It is sad that we get so used to the world that we fail to recognize how bewildering and even unreasonable, at times, everything is.

A Treatise on Thinking and Problem Solving

Now, to give a preface, let me state this as clearly as possible. I am neither a mathematician nor a computer scientist and nor can I consider myself a philosopher. I am just a young guy with a laptop and a lot of time. However, I indeed love each of those fields, and given that thinking is not a monopoly of the old and experienced — I decided to explore as much as I can into two questions that have been grappling my mind for quite some time.

The two questions are:

  1. Do mathematicians, physicists and computer scientists approach a given problem differently? Is mathematical thinking different from algorithmic thinking? I love the word algorithmic rather than computational because the latter presents an erroneous scope of considering computational thinking an equivalent of thinking/working as a computer.
  2. Are some really generalizable heuristics that can be used or applied to any formal problem?
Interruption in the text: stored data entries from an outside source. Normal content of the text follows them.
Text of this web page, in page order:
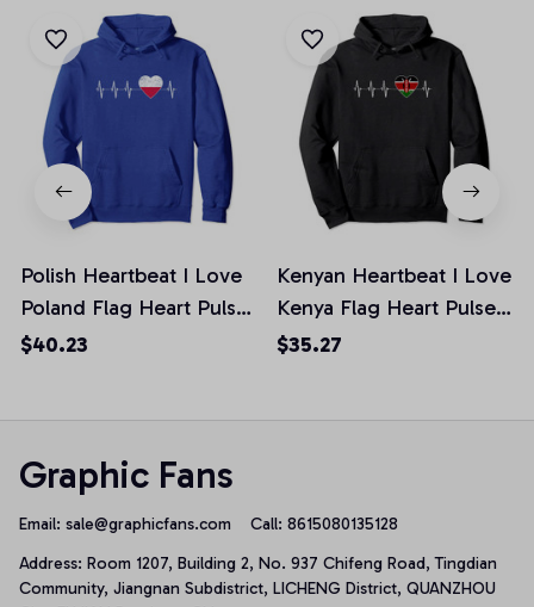
Polish Heartbeat I Love
Poland Flag Heart Pulse
Distressed Pullover
$40.23
Kenyan Heartbeat I Love
Kenya Flag Heart Pulse
Distressed Pullover
$35.27
Graphic Fans
Email: sale@graphicfans.com Call: 8615080135128
Address: Room 1207, Building 2, No. 937 Chifeng Road, Tingdian
Community, Jiangnan Subdistrict, LICHENG District, QUANZHOU
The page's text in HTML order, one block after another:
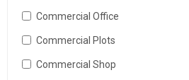
Commercial Office
Commercial Plots
Commercial Shop
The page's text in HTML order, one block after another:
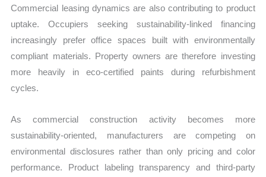
Commercial leasing dynamics are also contributing to product
uptake. Occupiers seeking sustainability-linked financing
increasingly prefer office spaces built with environmentally
compliant materials. Property owners are therefore investing
more heavily in eco-certified paints during refurbishment
cycles.
As commercial construction activity becomes more
sustainability-oriented, manufacturers are competing on
environmental disclosures rather than only pricing and color
performance. Product labeling transparency and third-party
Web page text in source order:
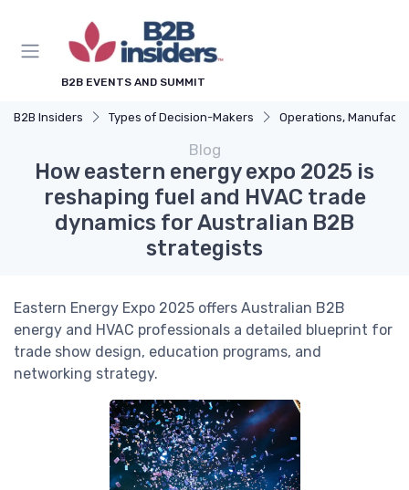
B2B EVENTS AND SUMMIT
B2B Insiders Types of Decision-Makers Operations, Manufacturing & Logistics
Blog
How eastern energy expo 2025 is
reshaping fuel and HVAC trade
dynamics for Australian B2B
strategists
Eastern Energy Expo 2025 offers Australian B2B
energy and HVAC professionals a detailed blueprint for
trade show design, education programs, and
networking strategy.
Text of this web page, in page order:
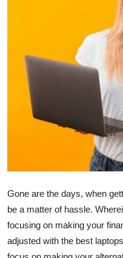
Support Number
Tech
Real Estate
Education
Business
Finance
Gone are the days, when
be a matter of hassle.
focusing on making your
adjusted with the best
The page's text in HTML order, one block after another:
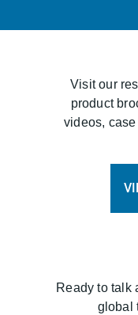
Visit our
product
videos,
Ready to talk
global
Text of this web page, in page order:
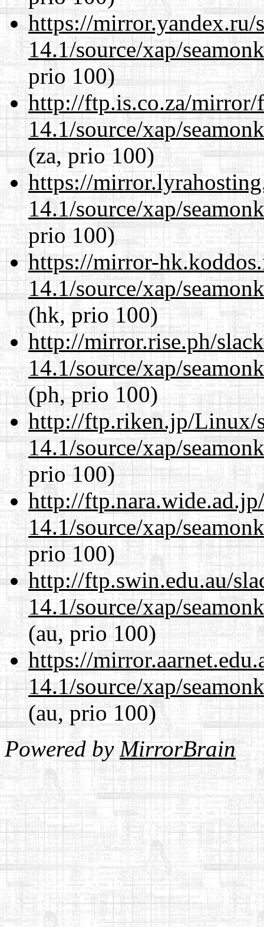
https://mirror.yandex.ru/
14.1/source/xap/
prio 100)
http://ftp.is.co.za/mirror/
14.1/source/xap/
(za, prio 100)
https://
14.1/source/xap/
prio 100)
https://mirror-
14.1/source/xap/
(hk, prio 100)
http://mirror.rise.ph/
14.1/source/xap/
(ph, prio 100)
http://ftp.riken.jp/Linux/
14.1/source/xap/
prio 100)
http://
14.1/source/xap/
prio 100)
http://ftp.swin.edu.au/
14.1/source/xap/
(au, prio 100)
https://
14.1/source/xap/
(au, prio 100)
Powered byMirrorBrain
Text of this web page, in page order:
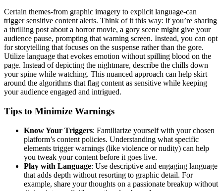
Certain themes-from graphic imagery to explicit language-can
trigger sensitive content alerts. Think of it this way: if you’re sharing
a thrilling post about a horror movie, a gory scene might give your
audience pause, prompting that warning screen. Instead, you can opt
for storytelling that focuses on the suspense rather than the gore.
Utilize language that evokes emotion without spilling blood on the
page. Instead of depicting the nightmare, describe the chills down
your spine while watching. This nuanced approach can help skirt
around the algorithms that flag content as sensitive while keeping
your audience engaged and intrigued.
Tips to Minimize Warnings
Know Your Triggers: Familiarize yourself with your chosen
platform’s content policies. Understanding what specific
elements trigger warnings (like violence or nudity) can help
you tweak your content before it goes live.
Play with Language: Use descriptive and engaging language
that adds depth without resorting to graphic detail. For
example, share your thoughts on a passionate breakup without
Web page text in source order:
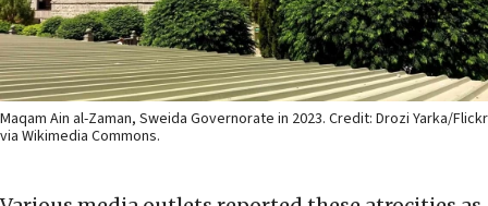
Maqam Ain al-Zaman, Sweida Governorate in 2023. Credit: Drozi Yarka/Flickr
via Wikimedia Commons.
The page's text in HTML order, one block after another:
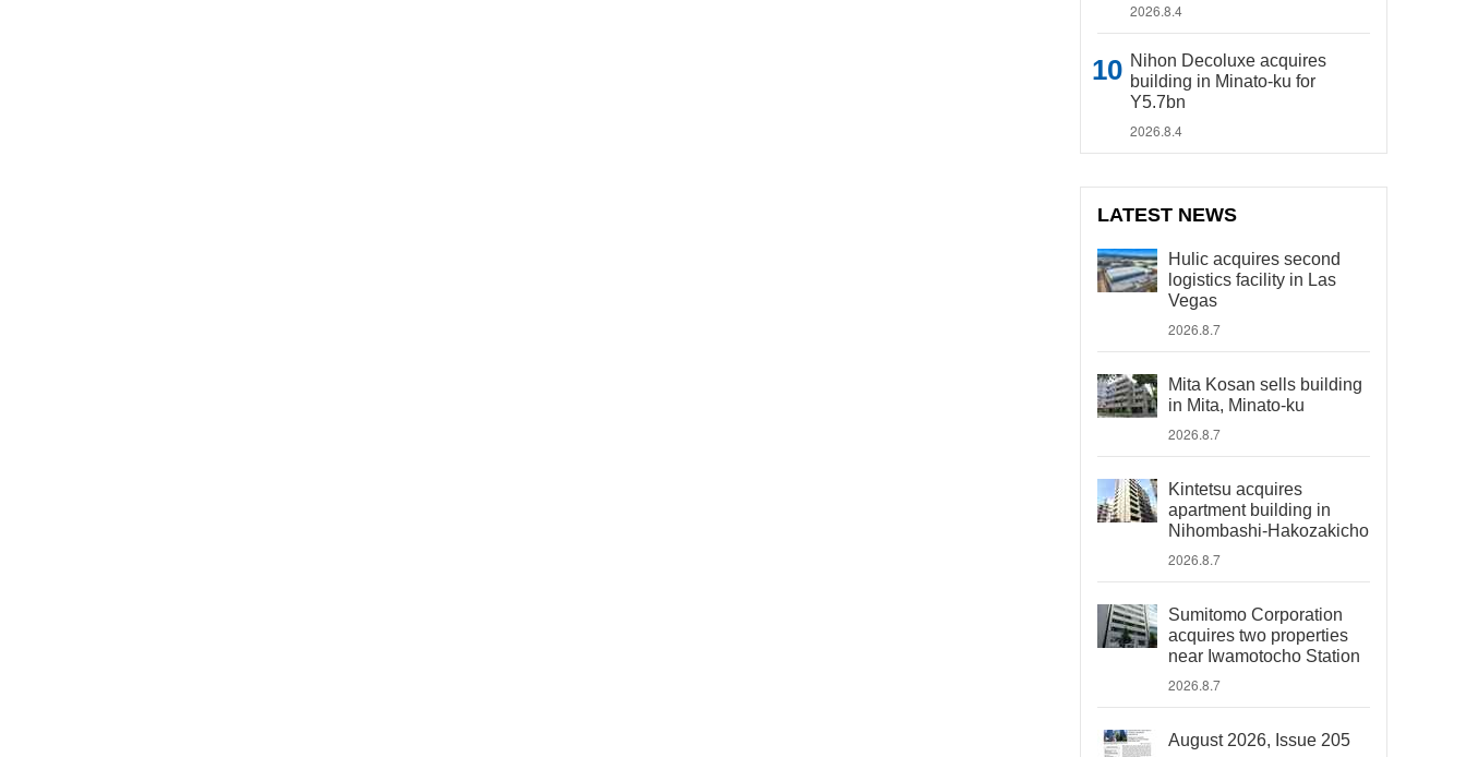
2026.8.4
Nihon Decoluxe acquires
building in Minato-ku for
Y5.7bn
2026.8.4
LATEST NEWS
Hulic acquires second
logistics facility in Las
Vegas
2026.8.7
Mita Kosan sells building
in Mita, Minato-ku
2026.8.7
Kintetsu acquires
apartment building in
Nihombashi-Hakozakicho
2026.8.7
Sumitomo Corporation
acquires two properties
near Iwamotocho Station
2026.8.7
August 2026, Issue 205
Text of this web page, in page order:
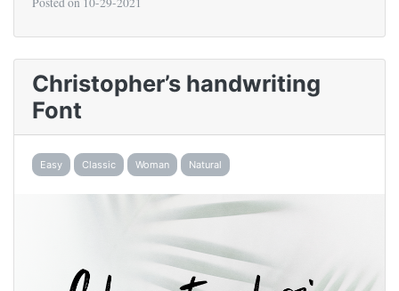
Christopher’s handwriting
Font
Easy Classic Woman Natural
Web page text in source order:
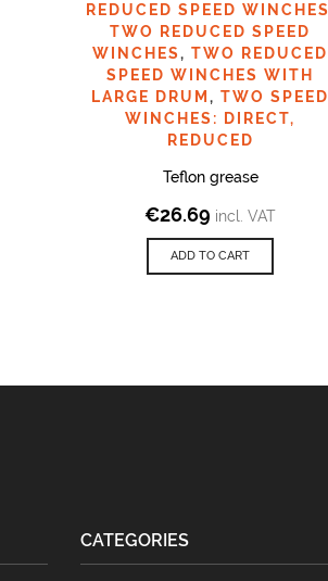
REDUCED SPEED WINCHES
TWO REDUCED SPEED
WINCHES, TWO REDUCED
SPEED WINCHES WITH
LARGE DRUM , TWO SPEED
WINCHES: DIRECT,
REDUCED
Teflon grease
€26.69 incl. VAT
ADD TO CART
CATEGORIES
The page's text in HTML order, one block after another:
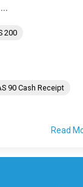
200
90 Cash Receipt
Read
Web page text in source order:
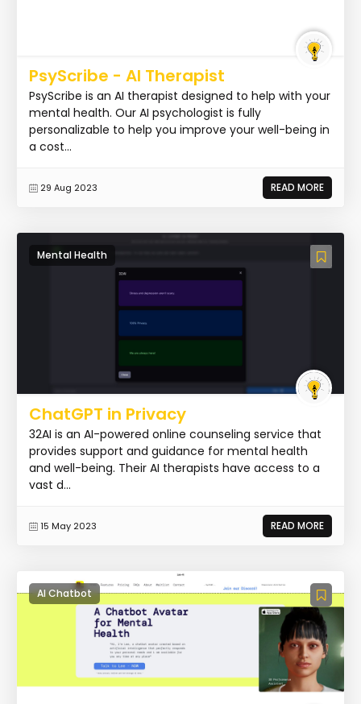
PsyScribe - AI Therapist
PsyScribe is an AI therapist designed to help with your
mental health. Our AI psychologist is fully
personalizable to help you improve your well-being in
a cost...
29 Aug 2023 READ MORE
Mental Health
ChatGPT in Privacy
32AI is an AI-powered online counseling service that
provides support and guidance for mental health
and well-being. Their AI therapists have access to a
vast d...
15 May 2023 READ MORE
AI Chatbot
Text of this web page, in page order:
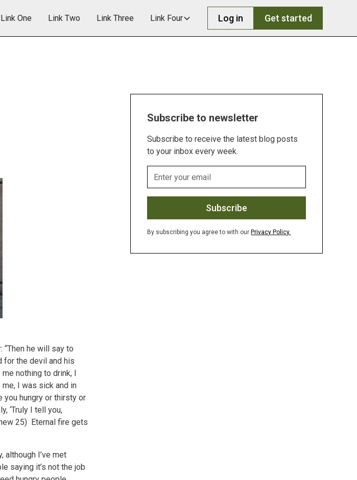
Link One Link Two Link Three Link Four Log in Get started
he will say to
for the devil and his
nothing to drink, I
I was sick and in
you hungry or thirsty or
‘Truly I tell you,
25) Eternal fire gets
although I’ve met
saying it’s not the job
Subscribe to newsletter
Subscribe to receive the latest blog posts
to your inbox every week.
By subscribing you agree to with our Privacy Policy.
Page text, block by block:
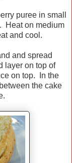
puree in small
Heat on medium
and cool.
and spread
layer on top of
on top. In the
the cake
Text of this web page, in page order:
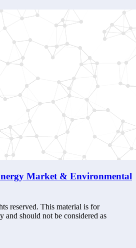
Market & Environmental
reserved. This material is for
and should not be considered as
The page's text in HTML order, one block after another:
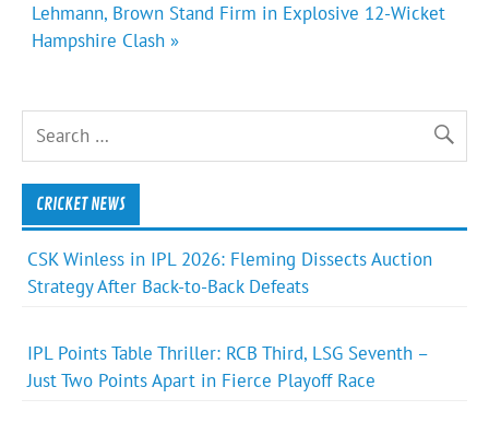
Lehmann, Brown Stand Firm in Explosive 12-Wicket
Hampshire Clash »
CRICKET NEWS
CSK Winless in IPL 2026: Fleming Dissects Auction
Strategy After Back-to-Back Defeats
IPL Points Table Thriller: RCB Third, LSG Seventh –
Just Two Points Apart in Fierce Playoff Race
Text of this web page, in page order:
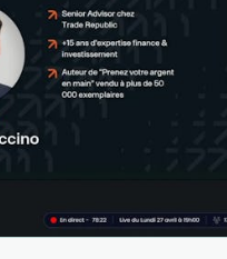
identify attention peaks
A lead scoring engine
values to every participant
and generates
marketing teams.
presenters to
pop-ups display
during
data-driven refinement
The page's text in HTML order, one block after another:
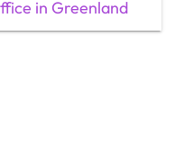
in Greenland
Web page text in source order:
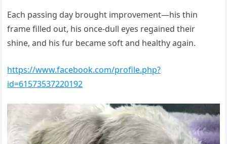
Each passing day brought improvement—his thin
frame filled out, his once-dull eyes regained their
shine, and his fur became soft and healthy again.
https://www.facebook.com/profile.php?
id=61573537220192
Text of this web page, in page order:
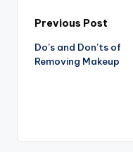
Post
navigation
Previous Post
Do’s and Don’ts of
Removing Makeup
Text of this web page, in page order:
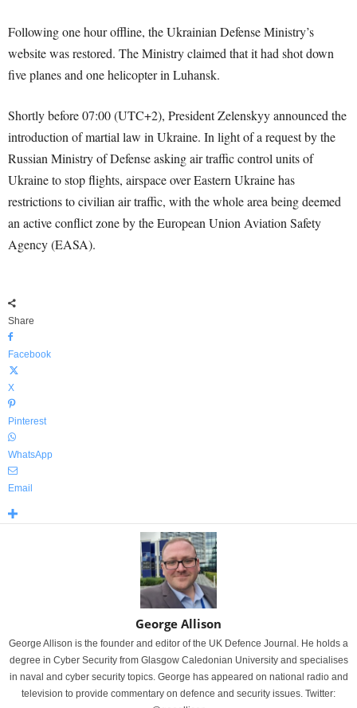
Following one hour offline, the Ukrainian Defense Ministry’s
website was restored. The Ministry claimed that it had shot down
five planes and one helicopter in Luhansk.
Shortly before 07:00 (UTC+2), President Zelenskyy announced the
introduction of martial law in Ukraine. In light of a request by the
Russian Ministry of Defense asking air traffic control units of
Ukraine to stop flights, airspace over Eastern Ukraine has
restrictions to civilian air traffic, with the whole area being deemed
an active conflict zone by the European Union Aviation Safety
Agency (EASA).
Share
Facebook
X
Pinterest
WhatsApp
Email
George Allison
George Allison is the founder and editor of the UK Defence Journal. He holds a
degree in Cyber Security from Glasgow Caledonian University and specialises
in naval and cyber security topics. George has appeared on national radio and
television to provide commentary on defence and security issues. Twitter:
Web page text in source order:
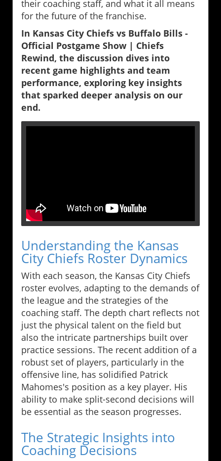
their coaching staff, and what it all means
for the future of the franchise.
In Kansas City Chiefs vs Buffalo Bills -
Official Postgame Show | Chiefs
Rewind, the discussion dives into
recent game highlights and team
performance, exploring key insights
that sparked deeper analysis on our
end.
Understanding the Kansas
City Chiefs Roster Dynamics
With each season, the Kansas City Chiefs
roster evolves, adapting to the demands of
the league and the strategies of the
coaching staff. The depth chart reflects not
just the physical talent on the field but
also the intricate partnerships built over
practice sessions. The recent addition of a
robust set of players, particularly in the
offensive line, has solidified Patrick
Mahomes's position as a key player. His
ability to make split-second decisions will
be essential as the season progresses.
The Strategic Insights into
Coaching Decisions
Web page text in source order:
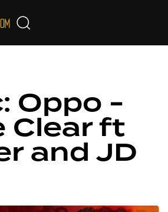
Oppo -
Clear ft
and JD
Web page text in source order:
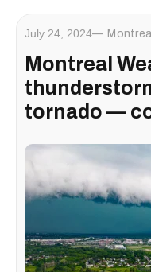
July 24, 2024
Montreal
tornado —
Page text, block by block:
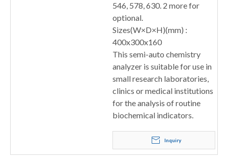
546, 578, 630. 2 more for
optional.
Sizes(W×D×H)(mm) :
400x300x160
This semi-auto chemistry
analyzer is suitable for use in
small research laboratories,
clinics or medical institutions
for the analysis of routine
biochemical indicators.
Inquiry
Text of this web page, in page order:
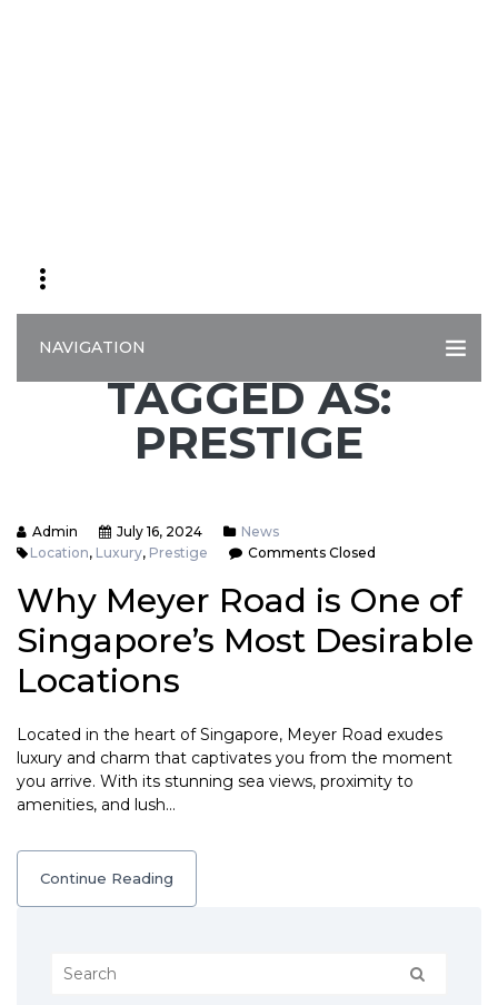
NAVIGATION
TAGGED AS:
PRESTIGE
Admin July 16, 2024
News
Location, Luxury, Prestige Comments Closed
Why Meyer Road is One of
Singapore’s Most Desirable
Locations
Located in the heart of Singapore, Meyer Road exudes
luxury and charm that captivates you from the moment
you arrive. With its stunning sea views, proximity to
amenities, and lush…
Continue Reading
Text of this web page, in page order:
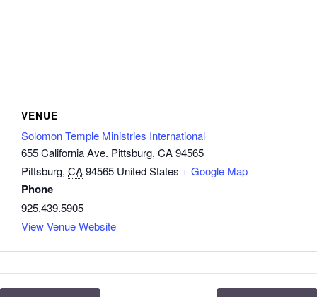
VENUE
Solomon Temple Ministries International
655 California Ave. Pittsburg, CA 94565
Pittsburg, CA94565 United States + Google Map
Phone
925.439.5905
View Venue Website
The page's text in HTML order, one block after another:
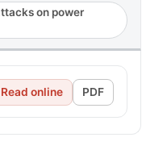
on power
Read online PDF
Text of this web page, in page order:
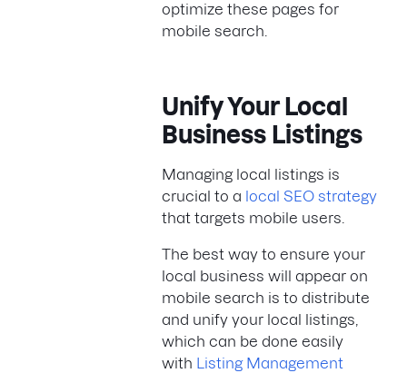
optimize these pages for
mobile search.
Unify Your Local
Business Listings
Managing local listings is
crucial to a local SEO strategy
that targets mobile users.
The best way to ensure your
local business will appear on
mobile search is to distribute
and unify your local listings,
which can be done easily
with Listing Management
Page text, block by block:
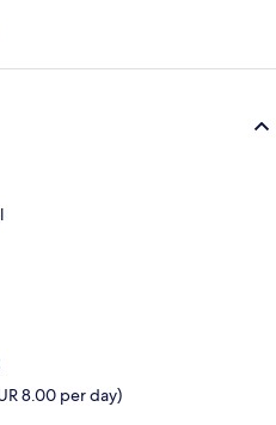
8.00 per day)
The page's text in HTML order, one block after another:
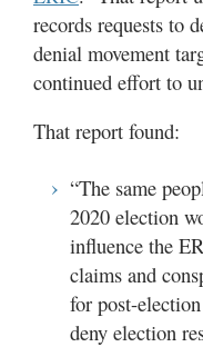
records requests to
denial movement
continued effort to
That report found:
“The same
2020 election
influence the
claims and
for post-
deny election
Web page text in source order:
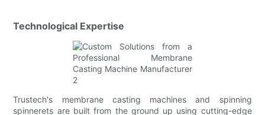
Technological Expertise
Trustech's membrane casting machines and spinning
spinnerets are built from the ground up using cutting-edge
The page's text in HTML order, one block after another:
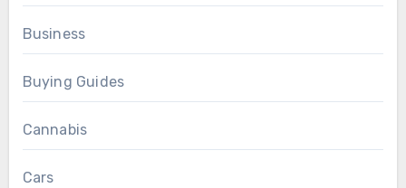
Business
Buying Guides
Cannabis
Cars
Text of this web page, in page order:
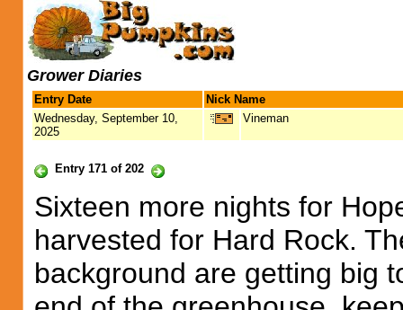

Both of the questions are very dear to my heart, and I will try my best to put forward several ideas I have come across and as they have been filtered and modified by my own point of view.

Mathematical Thinking and Algorithmic Thinking

Mathematical Thinking and Algorithmic Thinking have a lot in common. It shall be easier to first define what we consider Mathematical Thinking to be and what it means to be a mathematician.

Mathematical Thinking

Mathematical Thinking involves the skills of modeling a given problem formally and rigorously arguing about the formal statement.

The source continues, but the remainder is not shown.